# ABS Malfunction\VAG Error Codes



## plummis (Aug 17, 2003)

Hi,
I need some advice on the following ABS error codes from a 95 Passat GLX:
VAG-COM Version: Release 303.1
Control Module Part Number: 1H0 907 379 E 
Component and/or Version: ABS/EDS TEVES 04
Software Coding: 
Work Shop Code: 
4 Faults Found:
00275 - ABS Outlet Valve: Right Rear (N135)
35-00 - -
00280 - Shareware Version. To Decode all DTCs
35-00 - Please Register/Activate
00279 - Shareware Version. To Decode all DTCs
35-00 - Please Register/Activate
00532 - Shareware Version. To Decode all DTCs
35-00 - Please Register/Activate


----------



## plummis (Aug 17, 2003)

*Re: ABS Malfunction\VAG Error Codes (plummis)*

According to my Factory Service Manual:
275 - ABS Outlet Valve,RR
279 - Differential Lock Valve 1-N125
280- Differential Lock Valve 2-N126
532- Supply Voltage B+
Has anyone seen these faults before.

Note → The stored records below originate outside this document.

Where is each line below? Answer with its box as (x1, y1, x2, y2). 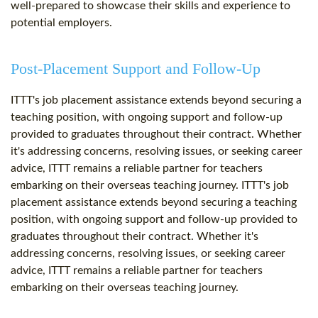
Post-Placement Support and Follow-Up (11, 60, 261, 78)
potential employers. (11, 17, 112, 29)
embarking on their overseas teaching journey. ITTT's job (11, 180, 289, 192)
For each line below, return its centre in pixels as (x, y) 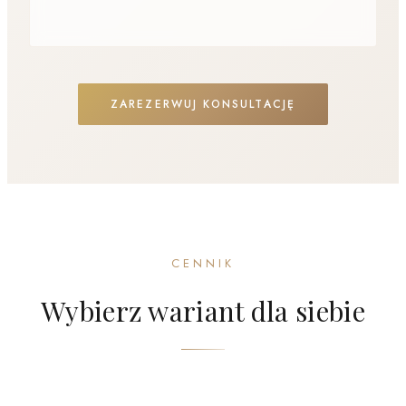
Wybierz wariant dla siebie (203, 310)
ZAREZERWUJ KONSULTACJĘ (203, 104)
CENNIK (203, 263)
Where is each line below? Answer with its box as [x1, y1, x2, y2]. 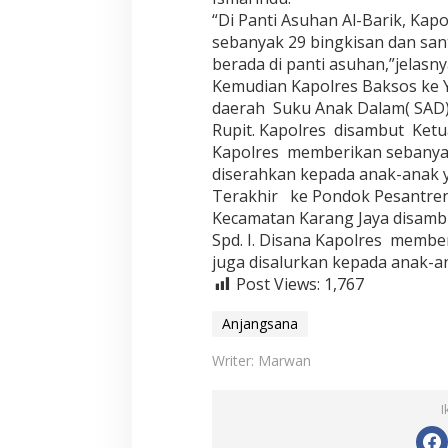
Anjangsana [221, 314, 298, 334]
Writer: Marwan [211, 351, 311, 371]
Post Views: [235, 273, 320, 296]
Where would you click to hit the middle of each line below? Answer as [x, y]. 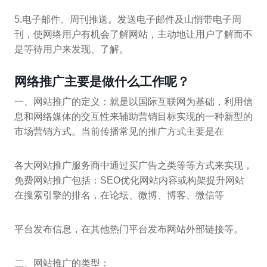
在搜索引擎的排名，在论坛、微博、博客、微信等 [119, 195]
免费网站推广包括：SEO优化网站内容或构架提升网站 [129, 180]
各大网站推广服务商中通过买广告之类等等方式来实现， [133, 165]
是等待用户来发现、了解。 [72, 49]
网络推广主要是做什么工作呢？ [102, 82]
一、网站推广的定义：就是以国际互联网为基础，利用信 [133, 101]
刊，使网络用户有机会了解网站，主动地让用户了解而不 [133, 35]
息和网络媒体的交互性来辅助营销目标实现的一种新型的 [133, 116]
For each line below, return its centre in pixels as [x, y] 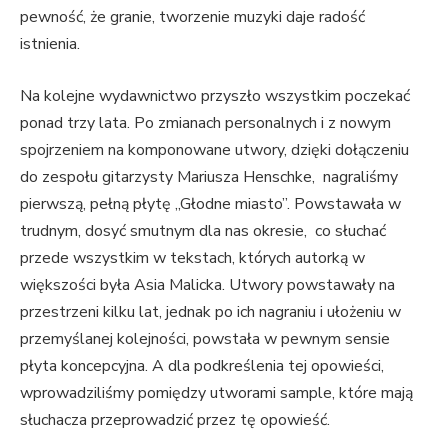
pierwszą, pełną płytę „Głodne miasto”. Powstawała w [210, 204]
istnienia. [52, 44]
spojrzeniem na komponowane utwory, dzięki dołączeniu [214, 150]
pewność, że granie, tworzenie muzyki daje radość [192, 17]
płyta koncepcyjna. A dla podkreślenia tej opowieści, [202, 366]
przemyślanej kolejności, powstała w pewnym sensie [205, 339]
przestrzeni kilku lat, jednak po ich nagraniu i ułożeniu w [210, 312]
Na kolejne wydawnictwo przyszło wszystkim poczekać [215, 96]
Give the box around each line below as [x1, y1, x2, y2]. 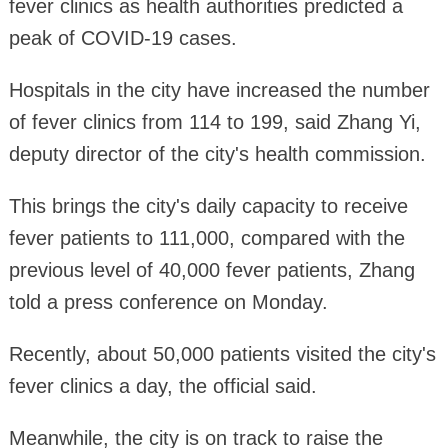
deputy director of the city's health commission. [8, 142, 426, 165]
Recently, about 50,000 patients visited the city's [8, 342, 436, 365]
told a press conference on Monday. [8, 290, 328, 313]
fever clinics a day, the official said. [8, 374, 317, 397]
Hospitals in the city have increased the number [8, 78, 430, 101]
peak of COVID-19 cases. [8, 26, 237, 49]
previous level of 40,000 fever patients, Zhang [8, 258, 415, 281]
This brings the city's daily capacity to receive [8, 194, 408, 217]
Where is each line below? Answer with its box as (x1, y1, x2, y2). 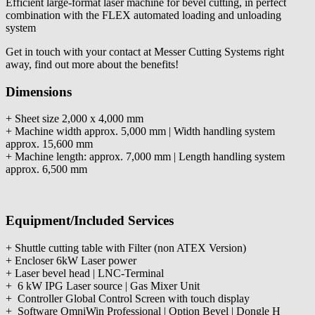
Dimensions (6, 84, 72, 99)
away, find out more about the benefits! (6, 58, 179, 70)
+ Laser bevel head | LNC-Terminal (6, 266, 164, 279)
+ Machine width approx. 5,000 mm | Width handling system (6, 125, 275, 138)
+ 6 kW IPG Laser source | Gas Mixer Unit (6, 279, 200, 292)
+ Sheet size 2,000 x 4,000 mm (6, 112, 143, 125)
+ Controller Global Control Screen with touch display (6, 292, 250, 304)
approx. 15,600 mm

And if so, do you have a solution?


----------



## plummis (Aug 17, 2003)

*Re: ABS Malfunction\VAG Error Codes (plummis)*

Here's a little more information that might help pin point the exact component failure:
The ABS light is intermittent and usally comes on at a stop and at that exact moment the ABS light comes on, I feel pulse/displacement in the foot brake.


----------



## plummis (Aug 17, 2003)

*Re: ABS Malfunction\VAG Error Codes (plummis)*

The front left brake squeals when I make a right turn and the ABS light is on.


----------



## plummis (Aug 17, 2003)

*Re: ABS Malfunction\VAG Error Codes (plummis)*

Has anyone experienced this problem?


----------



## i dont play (Jul 14, 2003)

*Re: ABS Malfunction\VAG Error Codes (plummis)*

**** abs, mine light comes on with my ebrake light randomly when i easy into first at stoplight


----------



## paco36 (Oct 12, 2003)

*Re: ABS Malfunction\VAG Error Codes (plummis)*

My 95 Passat GLX is having ABS brake problems too. The light comes on randomly. Not sure of the error codes. My VW dealer says that there is nothing wrong and they can't find why the light is coming on... Don't know what's up with it.


----------



## i dont play (Jul 14, 2003)

mine was just worn wiring on the sensor near the brakes by the wheels...
just check those.. eff the dealership...


----------